#### Records provided

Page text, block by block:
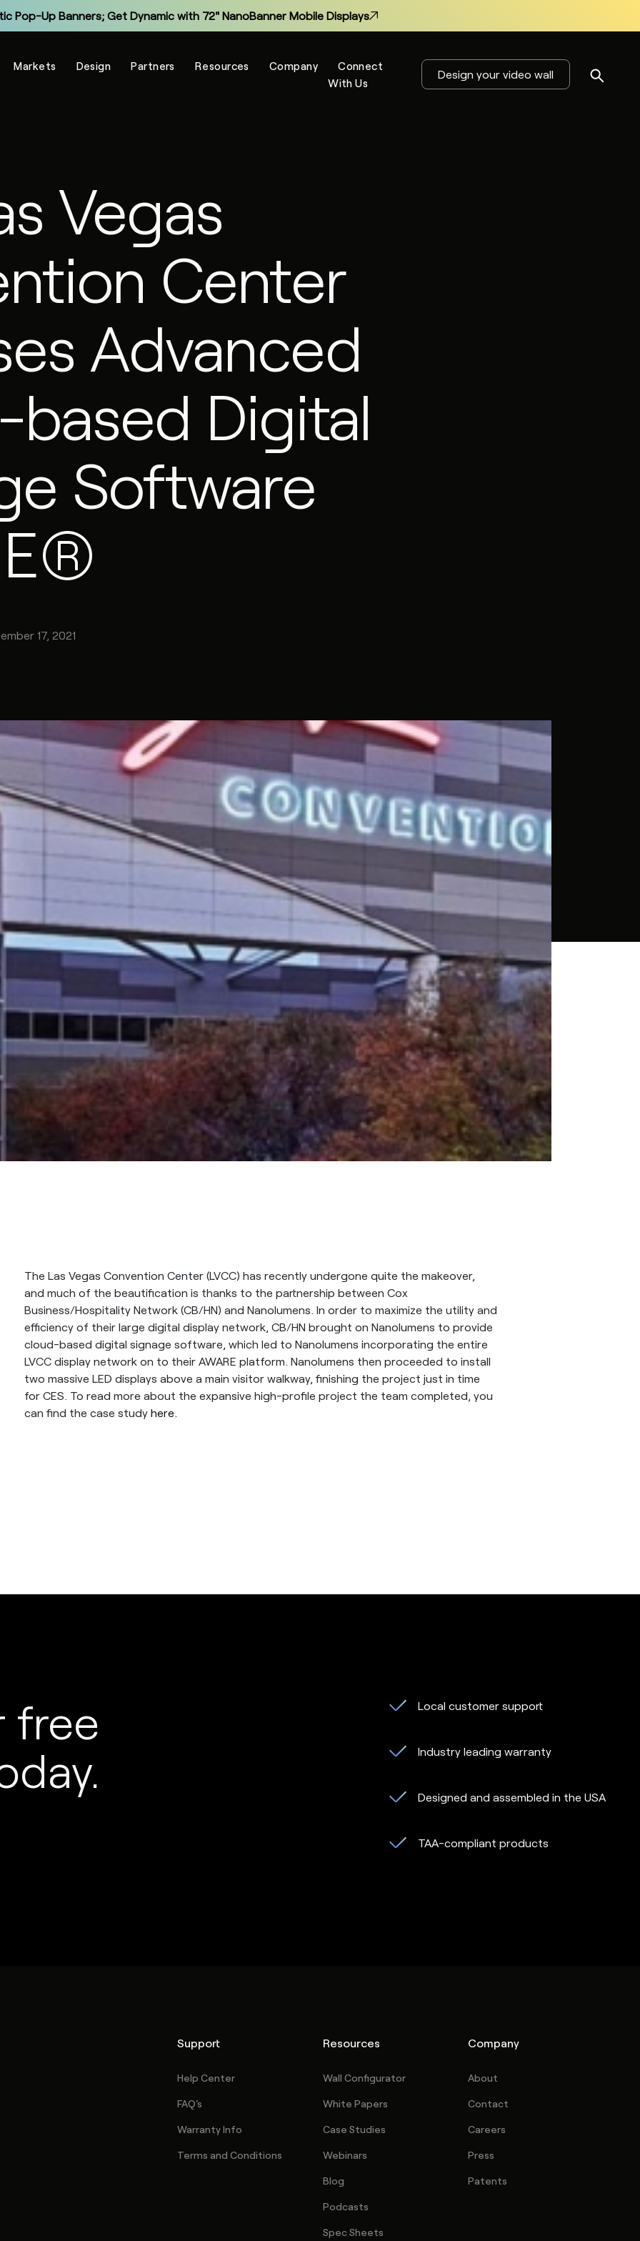
Pop-Up Banners; Get Dynamic with 72" NanoBanner Mobile Displays
Pop-Up Banners; Get Dynamic with 72" NanoBanner Mobile Displays
Markets Design Partners Resources Company
Connect
With Us
Design your video wall
Vegas
Center
Advanced
Digital
Software
17, 2021
The Las Vegas Convention Center (LVCC) has recently undergone quite the makeover,
and much of the beautification is thanks to the partnership between Cox
Business/Hospitality Network (CB/HN) and Nanolumens. In order to maximize the utility and
efficiency of their large digital display network, CB/HN brought on Nanolumens to provide
cloud-based digital signage software, which led to Nanolumens incorporating the entire
LVCC display network on to their AWARE platform. Nanolumens then proceeded to install
two massive LED displays above a main visitor walkway, finishing the project just in time
for CES. To read more about the expansive high-profile project the team completed, you
can find the case study here.
free
Local customer support
Industry leading warranty
Designed and assembled in the USA
TAA-compliant products
Support
Help Center
FAQ's
Warranty Info
Terms and Conditions
Resources
Wall Configurator
White Papers
Case Studies
Webinars
Blog
Podcasts
Spec Sheets
Company
About
Contact
Careers
Press
Patents

########

## The problem
Wherever a picture appears in the material above, skip it and copy the rest without change.

## Output of the task
Page text, block by block:
Pop-Up Banners; Get Dynamic with 72" NanoBanner Mobile Displays
Pop-Up Banners; Get Dynamic with 72" NanoBanner Mobile Displays
Markets Design Partners Resources Company
Connect
With Us
Design your video wall
Vegas
Center
Advanced
Digital
Software
17, 2021
The Las Vegas Convention Center (LVCC) has recently undergone quite the makeover,
and much of the beautification is thanks to the partnership between Cox
Business/Hospitality Network (CB/HN) and Nanolumens. In order to maximize the utility and
efficiency of their large digital display network, CB/HN brought on Nanolumens to provide
cloud-based digital signage software, which led to Nanolumens incorporating the entire
LVCC display network on to their AWARE platform. Nanolumens then proceeded to install
two massive LED displays above a main visitor walkway, finishing the project just in time
for CES. To read more about the expansive high-profile project the team completed, you
can find the case study here.
free
Local customer support
Industry leading warranty
Designed and assembled in the USA
TAA-compliant products
Support
Help Center
FAQ's
Warranty Info
Terms and Conditions
Resources
Wall Configurator
White Papers
Case Studies
Webinars
Blog
Podcasts
Spec Sheets
Company
About
Contact
Careers
Press
Patents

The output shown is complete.